May 22, 2008 3:17 PM

Microsoft this week released a beta version of its Microsoft Mediaroom Presentation Framework to the 150 software developers that are part of the Microsoft program, allowing them to now directly import Web Services content into IPTV applications.

The Microsoft Mediaroom Presentation Framework will enable developers to more rapidly create new applications and services for the IPTV product, which will enable telecom service providers to differentiate their video offerings from cable and satellite.

In the past, creating interactive TV applications required special downloads and processes specific to the set-top boxes and TV sets, said Shari Barnett, director of media services for Microsoft TV. “This requires none of that – it pulls from existing Web Services data feeds and video and then, because of that, it updates itself as the Web site is updated.”

Microsoft used an earlier version of this for its Consumer Electronics Show demo earlier this year. That version showed how a consumer watching CNN could simultaneously pull in information from CNN.com or even watch video from the Web site that goes into greater depth than the cable news network.

Another example, Barnett said, is an application developed by Turner and ES3 that starts with the live broadcast of a NASCAR race but allows consumers to use their remote controls to pull from a menu of other options including more detailed information on drivers and also the opportunity to simultaneously view the car cam of a specific driver.
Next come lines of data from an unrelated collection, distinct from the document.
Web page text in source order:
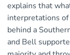
explains that
interpretations
behind a
and Bell
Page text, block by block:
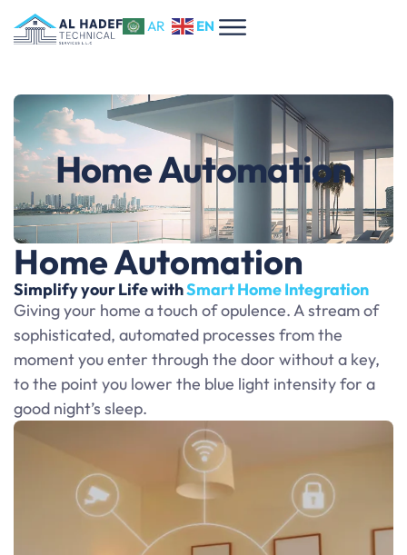
AR EN
Home Automation
Home Automation
Simplify your Life withSmart Home Integration
Giving your home a touch of opulence. A stream of
sophisticated, automated processes from the
moment you enter through the door without a key,
to the point you lower the blue light intensity for a
good night’s sleep.
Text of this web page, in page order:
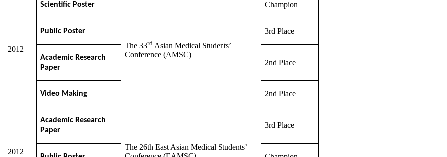
2012
Scientific Poster
The 33rd Asian Medical Students’
Conference (AMSC)
Champion
Public Poster 3rd Place
Academic Research
Paper
2nd Place
Video Making 2nd Place
2012
Academic Research
Paper
The 26th East Asian Medical Students’
3rd Place
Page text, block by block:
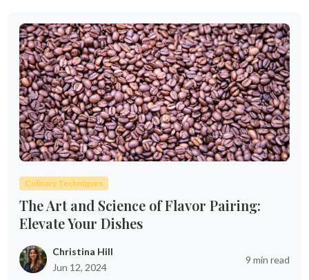
Culinary Techniques
The Art and Science of Flavor Pairing:
Elevate Your Dishes
Christina Hill
Jun 12, 2024
9 min read

“It’s all real time, and it’s in sync with the broadcast, so you get to see the race and see at the same time from that driver’s point of view,” Barnett said.

The goal of the new toolkit, the final version of which will be available this year, is to speed applications on Mediaroom, increasing its appeal and enabling service providers to develop more differentiated services and more revenue potential. Service providers themselves are also developing applications, Barnett said.

“We are seeing these services being highly differentiated,” she said. “Each company is in its own competitive market and is responding differently.”

The SDK is “just one of the elements of the application development program,” Barnett added. “We’ll have professional support services you can buy if you are a developer, training courses you can take, a personal server, which is like a mini head-end using one or two PCS for testing application – everything you would need.”